### REQUIRED ACTION:
Transcribe the whole listing below without changing a word, but leave out every image.

-- Opening Marker --

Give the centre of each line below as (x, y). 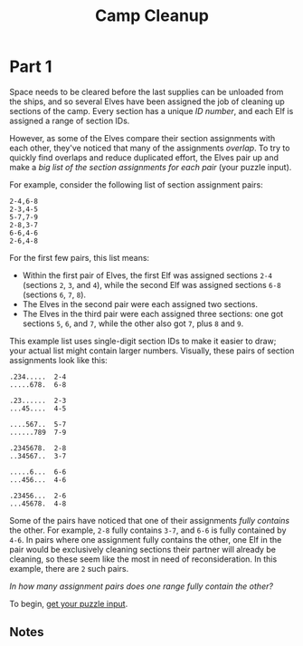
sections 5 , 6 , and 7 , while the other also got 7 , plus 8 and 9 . (133, 323)
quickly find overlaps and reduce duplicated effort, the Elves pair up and (144, 157)
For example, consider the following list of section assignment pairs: (137, 184)
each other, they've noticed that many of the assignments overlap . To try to (150, 148)
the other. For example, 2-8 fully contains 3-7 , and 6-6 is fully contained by (148, 530)
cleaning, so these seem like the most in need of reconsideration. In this (143, 559)
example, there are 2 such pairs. (69, 568)
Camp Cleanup (152, 16)

-- Closing Marker --

### ANSWER FOR THE TASK:
Give the centre of each line below as (x, y). 
sections 5 , 6 , and 7 , while the other also got 7 , plus 8 and 9 . (133, 323)
quickly find overlaps and reduce duplicated effort, the Elves pair up and (144, 157)
For example, consider the following list of section assignment pairs: (137, 184)
each other, they've noticed that many of the assignments overlap . To try to (150, 148)
the other. For example, 2-8 fully contains 3-7 , and 6-6 is fully contained by (148, 530)
cleaning, so these seem like the most in need of reconsideration. In this (143, 559)
example, there are 2 such pairs. (69, 568)
Camp Cleanup (152, 16)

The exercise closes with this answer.